>>>>>
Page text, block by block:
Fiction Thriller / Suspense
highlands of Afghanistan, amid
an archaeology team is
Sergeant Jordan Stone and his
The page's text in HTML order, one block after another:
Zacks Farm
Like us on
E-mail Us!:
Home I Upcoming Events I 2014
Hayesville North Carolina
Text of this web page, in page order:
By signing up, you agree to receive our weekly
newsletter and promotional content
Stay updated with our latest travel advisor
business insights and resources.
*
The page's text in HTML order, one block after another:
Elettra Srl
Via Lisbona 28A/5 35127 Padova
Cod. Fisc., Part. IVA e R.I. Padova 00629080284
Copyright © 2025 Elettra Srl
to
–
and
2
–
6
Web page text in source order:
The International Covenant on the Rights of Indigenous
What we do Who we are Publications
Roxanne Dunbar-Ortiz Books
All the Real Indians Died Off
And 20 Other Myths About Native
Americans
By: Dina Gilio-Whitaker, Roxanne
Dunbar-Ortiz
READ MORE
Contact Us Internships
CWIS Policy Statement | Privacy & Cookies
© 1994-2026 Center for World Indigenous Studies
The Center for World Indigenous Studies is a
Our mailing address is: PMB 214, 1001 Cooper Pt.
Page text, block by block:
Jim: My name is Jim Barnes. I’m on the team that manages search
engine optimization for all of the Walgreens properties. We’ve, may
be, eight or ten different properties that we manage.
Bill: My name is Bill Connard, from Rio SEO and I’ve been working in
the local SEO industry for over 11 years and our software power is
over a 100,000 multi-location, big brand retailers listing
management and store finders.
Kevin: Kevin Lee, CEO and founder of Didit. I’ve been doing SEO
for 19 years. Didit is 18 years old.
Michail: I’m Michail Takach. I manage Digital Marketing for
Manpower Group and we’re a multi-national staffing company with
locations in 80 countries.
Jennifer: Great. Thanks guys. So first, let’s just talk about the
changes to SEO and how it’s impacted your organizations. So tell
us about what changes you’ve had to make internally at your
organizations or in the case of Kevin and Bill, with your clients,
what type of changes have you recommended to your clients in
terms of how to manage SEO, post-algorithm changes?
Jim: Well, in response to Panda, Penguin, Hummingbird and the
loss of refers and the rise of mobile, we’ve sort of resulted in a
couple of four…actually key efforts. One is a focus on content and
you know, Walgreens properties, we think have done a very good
<<<<<
**Exercise**
Please reply with an exact copy of the lines above, starting at the first and ending at the line that holds "Text of this".

**Response to the task**
Page text, block by block:
Fiction Thriller / Suspense
highlands of Afghanistan, amid
an archaeology team is
Sergeant Jordan Stone and his
The page's text in HTML order, one block after another:
Zacks Farm
Like us on
E-mail Us!:
Home I Upcoming Events I 2014
Hayesville North Carolina
Text of this web page, in page order:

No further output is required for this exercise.